Read our case studies to learn more about how we are working with our partners to transform and set new standards for patient care.
The first in the series looks at how the inherited cardiac conditions (ICC) teams across our hospitals are working together to improve early detection and diagnosis of genetic heart disease.
Improving diagnosis for inherited cardiac conditions (ICC)
Inherited cardiac conditions (ICC) is a group of heart conditions that can be passed on in families. When a family member is diagnosed with an inherited cardiac condition, it is recommended that other family members – usually immediate relatives (parents, children and siblings) – are tested to see if they already have or are at risk of developing the condition, even if they do not show symptoms. Detecting new cases this way (also called family or genetic screening) is crucial to effectively diagnosing people with ICC and reducing the risk of complications including sudden death.
After experiencing a bout of symptoms, David, an adult patient at Royal Brompton Hospital, was diagnosed with inherited cardiomyopathy, a genetic form of heart disease. Following David’s diagnosis, his son was screened at the hospital, but his test results failed to detect any clinical abnormality linked to his father’s condition.
Failure to detect an abnormality at this stage would not exclude him from developing cardiomyopathy in the future, however. It was important to develop a complete understanding of whether or not he carried a long-term risk of developing the condition. This is only possible by studying how the diagnosis has presented itself in other members of his family who have also been diagnosed. David is the only member of his family who is a patient at Royal Brompton, so it is difficult to draw on other patient records.
Genetic testing in David’s case found a ‘variant of unknown significance’, or VUS – a genetic change that looks different to the way it is expected to look but cannot be classified as benign or malignant.
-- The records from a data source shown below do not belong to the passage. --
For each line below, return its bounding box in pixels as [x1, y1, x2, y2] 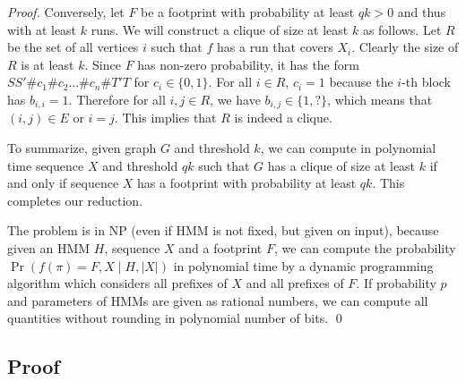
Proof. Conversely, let [7, 3, 125, 21]
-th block [401, 72, 452, 91]
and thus [397, 3, 446, 21]
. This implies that [114, 108, 217, 127]
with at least [7, 20, 77, 38]
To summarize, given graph [7, 139, 157, 157]
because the [329, 72, 393, 91]
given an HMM [7, 238, 91, 257]
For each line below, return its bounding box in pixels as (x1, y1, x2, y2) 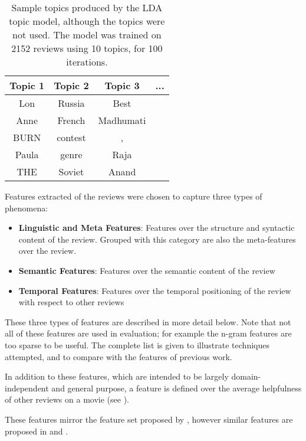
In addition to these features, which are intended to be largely (5, 370, 229, 383)
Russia (58, 96, 85, 110)
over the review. (18, 244, 77, 257)
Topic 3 (104, 79, 140, 92)
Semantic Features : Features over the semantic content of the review (18, 264, 275, 276)
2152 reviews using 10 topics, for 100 (11, 41, 163, 55)
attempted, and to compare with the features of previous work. (5, 350, 232, 362)
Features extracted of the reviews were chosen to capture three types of (5, 190, 262, 202)
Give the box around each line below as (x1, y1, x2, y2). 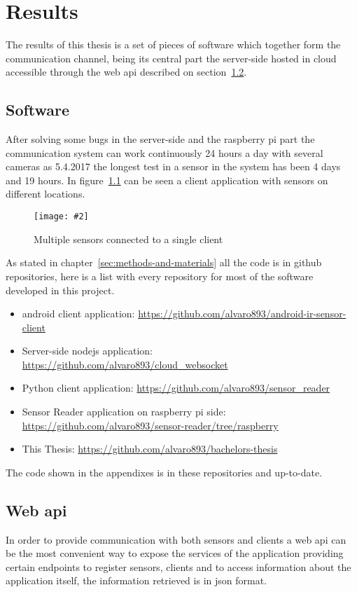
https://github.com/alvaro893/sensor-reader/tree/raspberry (22, 418, 279, 432)
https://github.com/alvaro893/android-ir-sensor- (138, 306, 346, 321)
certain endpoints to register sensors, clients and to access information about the (6, 559, 351, 574)
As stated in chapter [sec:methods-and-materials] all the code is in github (6, 255, 322, 270)
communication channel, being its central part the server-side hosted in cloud (6, 50, 337, 65)
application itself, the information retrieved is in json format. (6, 573, 267, 588)
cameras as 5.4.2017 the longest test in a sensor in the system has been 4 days (6, 159, 341, 174)
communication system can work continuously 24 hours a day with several (6, 145, 323, 160)

One way to determine if a genetic change is a cause for concern is to see if it is present in other family members with the same condition.
David’s cousin, Ethan, is a patient at Guy’s and St. Thomas’, and was also recently diagnosed with inherited cardiomyopathy.
When Ethan was screened, consultants discovered the same genetic change (or VUS) that had been found in David’s genes. The fact that they both shared this genetic change led consultants at Royal Brompton and GSTT to believe that this was causing the heart condition in both patients and could play a significant role in the development – and diagnosis – of the disease. For example, unaffected members of the family, such as David’s son, could be tested specifically for this genetic change and their future risk could be predicted accordingly.
An analysis by Dr Antonis Pantazis, consultant cardiologist and clinical lead for inherited cardiac conditions at Royal Brompton Hospital.
Inherited diseases are usually caused by an intricate combination of genetic, environmental and lifestyle factors. Getting a better understanding of an ICC diagnosis in a patient is like building a jigsaw puzzle piece by piece before it resembles a complete ‘picture’. In the case of David, it was important for the clinical teams at Royal Brompton and Guy's and St Thomas' to work jointly to draw meaningful comparisons between David and Ethan’s diagnoses, and establish both short- and long-term risks for them and their family members.
Working together, the teams at both hospitals were able to take advantage of the clinical and genetic information they held for both individuals on their systems to quickly identify and interpret any disease patterns. Once identified, clinical experts could come together remotely and discuss how to plan, manage and join up David and Ethan’s care to ensure it was consistent and improved David and Ethan’s outcomes. This would have been challenging if the teams had not already developed a cross-site model that would enable faster planning, better decision making and more accurate diagnosis of complex genetic conditions.
The case study illustrates what can happen when geographical boundaries between organisations are broken, and data is captured and shared in a way that is safe and accessible and effectively informs how clinical teams communicate, patients are diagnosed and treated, and services are delivered.